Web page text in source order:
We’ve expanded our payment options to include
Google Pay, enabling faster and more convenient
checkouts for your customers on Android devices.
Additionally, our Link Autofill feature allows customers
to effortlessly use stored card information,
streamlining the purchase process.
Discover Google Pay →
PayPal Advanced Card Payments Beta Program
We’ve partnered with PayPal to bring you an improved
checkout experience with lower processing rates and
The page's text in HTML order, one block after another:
==
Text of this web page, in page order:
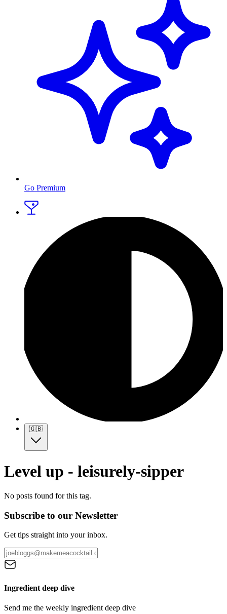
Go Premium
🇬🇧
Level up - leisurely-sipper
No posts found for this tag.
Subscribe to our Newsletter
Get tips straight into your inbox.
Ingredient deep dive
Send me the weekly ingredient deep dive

• _Directions for this task_
Give back the records above exactly, limited to the lines between the one holding "Web page text" and the one holding "The page's text", inclusive.

• _Answer for the task_
Web page text in source order:
We’ve expanded our payment options to include
Google Pay, enabling faster and more convenient
checkouts for your customers on Android devices.
Additionally, our Link Autofill feature allows customers
to effortlessly use stored card information,
streamlining the purchase process.
Discover Google Pay →
PayPal Advanced Card Payments Beta Program
We’ve partnered with PayPal to bring you an improved
checkout experience with lower processing rates and
The page's text in HTML order, one block after another:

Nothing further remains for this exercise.